指尖剛要擡起,便要吩咐虎子調轉飛舟航向,避開這場無端紛爭,那片空域中已傳來一道陰惻惻的聲音,穿透罡風直入耳膜——
「嘿嘿,小仙子,我兄弟五人號稱冰原五煞,向來隻劫財不劫色!」說話的正是那名領頭的灰衣修士,目光貪婪地鎖定少女手中流轉著清冽光華的玉劍。

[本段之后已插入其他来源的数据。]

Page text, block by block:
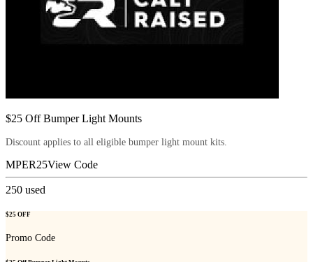
$25 Off Bumper Light Mounts
Discount applies to all eligible bumper light mount kits.
MPER25View Code
250 used
$25 OFF
Promo Code
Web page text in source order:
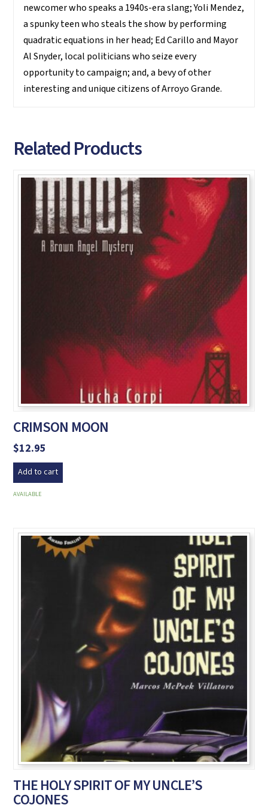
newcomer who speaks a 1940s-era slang; Yoli Mendez,
a spunky teen who steals the show by performing
quadratic equations in her head; Ed Carillo and Mayor
Al Snyder, local politicians who seize every
opportunity to campaign; and, a bevy of other
interesting and unique citizens of Arroyo Grande.
Related Products
CRIMSON MOON
$12.95
Add to cart
AVAILABLE
THE HOLY SPIRIT OF MY UNCLE’S
COJONES

「你隻需乖乖交出玉劍與儲物戒,我等便放你一條生路,如何?」
白衣少女身形一晃,險之又險避開身側襲來的一道勁風,雙手緊緊攥著兇前的玉劍柄,指節因用力而泛白,聲音又急又脆,帶著隱隱的倔強:「絕不可能!這玉劍是師父親賜的兵器,劍在人在,劍亡人亡!」
「敬酒不吃吃罰酒!」方才開口的修士臉上笑容一斂,眼底翻湧著狠厲,「既然你執意找死,那我們隻能殺了你再搜身!兄弟們,這玉劍一看便是上品法器,價值連城,加把勁!等拿下她,出力最多的兄弟,可以嘗嘗這小仙子的滋味!」
「你們無恥!」白衣少女氣得渾身發顫,玉容漲紅,眼眸中滿是羞憤與怒意。
她本就實戰經驗匱乏,被五人圍攻已左支右絀,此刻聽聞這般褻瀆之語,心境更是大亂,一道冰牆凝聚得慢了半拍,肩頭當即被煞氣掃中,滲出點點殷紅。

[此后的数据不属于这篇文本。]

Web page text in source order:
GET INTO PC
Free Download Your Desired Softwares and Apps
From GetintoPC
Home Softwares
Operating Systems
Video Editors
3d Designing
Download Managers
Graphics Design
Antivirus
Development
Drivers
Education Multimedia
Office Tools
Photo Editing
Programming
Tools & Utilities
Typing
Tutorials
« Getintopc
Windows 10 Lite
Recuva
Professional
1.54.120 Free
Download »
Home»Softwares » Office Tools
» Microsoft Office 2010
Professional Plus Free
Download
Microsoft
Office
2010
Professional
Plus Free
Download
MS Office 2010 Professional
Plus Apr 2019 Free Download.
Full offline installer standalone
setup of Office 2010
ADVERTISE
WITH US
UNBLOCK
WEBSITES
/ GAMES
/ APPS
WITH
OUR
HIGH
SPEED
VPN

另一名灰衣修士獰笑著逼近,長刀劈出的煞氣撕裂空氣:「捨不得身外之物,那便休怪我們財色兼收!看你這身打扮,倒是身份不俗,哪個宗門的?」
少女眸光驟寒,即便身陷險境,語氣依舊帶著驕傲:「冰晶宮!我師姐們若是趕來,你們一個也活不了!」
「冰晶宮?!」
這三個字如同一道驚雷,炸得五人臉色瞬間煞白。